The exciting contribution that engineers from a number of companies have made to both Olympic and Paralympic athletes' preparations for the Games has been widely reported on this summer. BMW transferred obstacle avoidance technology from their automotive research projects to the long jump and developed a velocity tracking camera system that allows coaches to provide feedback on factors such as speed and take off angle. They also helped to develop a motion tracking device to analyse swimmers' technique underwater.

McLaren Applied Technologies adapted Formula One technology for cycling to relay data about technique, positioning and speed to the side of the track in real time. Loughborough University even developed clothing for cyclists. Described by Sir Chris Hoy as 'electric hot pants', the intelligent material keeps core muscles warm between the warm up and start of the race helping to prevent injury and improve performance.

While we didn't branch into fashion design, the diverse expertise at BAE Systems, from human factors to mechanical engineering saw our engineers get stuck in too. On the track we applied the laser timing technology derived from a battlefield identification system to offer an entirely new approach to performance monitoring in cycling. Working with Loughborough University, BMW, Contour886 (specialists in custom moulded seating), and RGK (the chair suppliers to GB wheelchair basketball teams), we helped produce wheelchairs for members of the Paralympics GB basketball team that included seats moulded to the athletes' individual body shapes, improving their agility and speed.

We even put wheelchair athletes through their paces in our wind tunnel. Normally used to test fighter jets, this helped athletes find their optimal racing position.

Unsurprisingly this type of technology has attracted widespread media attention. Leading British innovator Sir James Dyson recently commented that he was so intrigued by the engineering behind cycling that he would like to see engineers given free rein to produce more radical bikes in the future.

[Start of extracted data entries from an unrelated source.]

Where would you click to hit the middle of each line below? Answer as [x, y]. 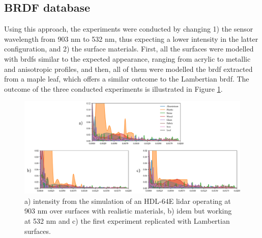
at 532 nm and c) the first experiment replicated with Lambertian [127, 220]
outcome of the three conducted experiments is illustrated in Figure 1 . [113, 88]
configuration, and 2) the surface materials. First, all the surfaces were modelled [129, 49]
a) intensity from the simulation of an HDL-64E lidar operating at [128, 201]
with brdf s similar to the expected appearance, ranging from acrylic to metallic [127, 58]
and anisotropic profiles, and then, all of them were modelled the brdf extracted [128, 69]
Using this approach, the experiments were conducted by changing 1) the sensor [129, 29]
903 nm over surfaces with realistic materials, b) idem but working [128, 211]
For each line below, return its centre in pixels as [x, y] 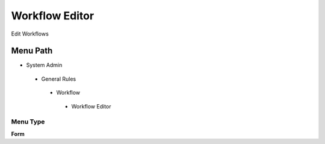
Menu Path [32, 51]
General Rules [59, 79]
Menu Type [28, 122]
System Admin [44, 65]
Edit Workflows [30, 34]
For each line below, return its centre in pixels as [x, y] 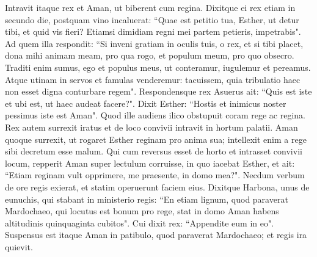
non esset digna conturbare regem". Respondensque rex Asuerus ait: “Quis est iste [158, 91]
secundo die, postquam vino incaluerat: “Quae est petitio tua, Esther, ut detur [152, 19]
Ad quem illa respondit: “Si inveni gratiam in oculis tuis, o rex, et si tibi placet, [154, 43]
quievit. [19, 246]
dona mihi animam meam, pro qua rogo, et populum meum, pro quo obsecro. [150, 55]
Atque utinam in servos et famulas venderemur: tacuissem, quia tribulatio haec [153, 79]
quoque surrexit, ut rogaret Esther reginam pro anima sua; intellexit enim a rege [156, 139]
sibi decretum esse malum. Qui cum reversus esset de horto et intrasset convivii [154, 151]
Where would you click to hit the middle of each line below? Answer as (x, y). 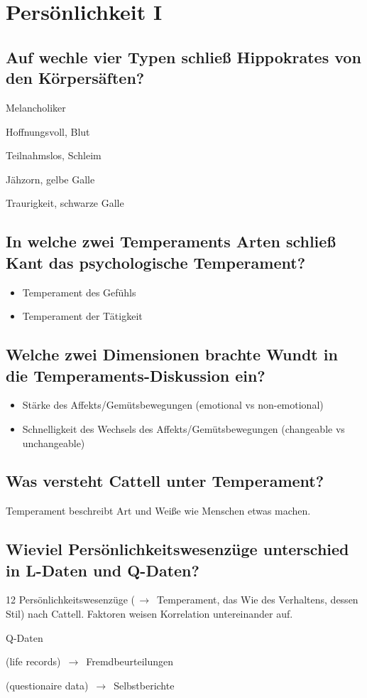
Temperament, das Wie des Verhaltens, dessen (258, 600)
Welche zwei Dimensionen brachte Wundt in (172, 354)
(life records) (33, 661)
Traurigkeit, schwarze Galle (65, 203)
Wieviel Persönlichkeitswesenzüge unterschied (177, 549)
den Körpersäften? (75, 78)
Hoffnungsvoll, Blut (48, 131)
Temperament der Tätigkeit (82, 316)

Without the dedication and skill of the athletes, the world's most sophisticated engineering makes no difference of course. If I got on Sir Chris Hoy's bike and tried to race around the velodrome I'd probably fall off. All the engineers involved have been enthused and excited to apply their skills but technology doesn't win races; years of training and hard work do and the preparations athletes undertake are more extensive than ever before. Our role, and the role of the likes of BMW and McLaren have been minor but the legacy for the wider engineering sector will be much greater.

Just as the Olympics and Paralympics has captured the imagination of the public and inspired a new generation of athletes, Olympic technology has almost certainly inspired a future generation of engineers. So immediate is the post-Games-effect that we've received emails from students who want to work with us as a result of hearing about this technology and through our schools road shows, my company hopes to inspire even more young people to consider careers in engineering.

If we are to ensure the engineering legacy of the Games lives on then the hard work starts here. We need to keep developing our understanding of the contribution that can be made and celebrating the collaboration between sport and engineering in all its many forms.

Applying technology to sport is exciting, challenging and rewarding. The engineering legacy of the Olympic and Paralympic Games should be far-reaching. The future for engineering that enables athletes to perform - without taking away from the dedication of the individuals or undermining sporting challenges - looks very bright indeed.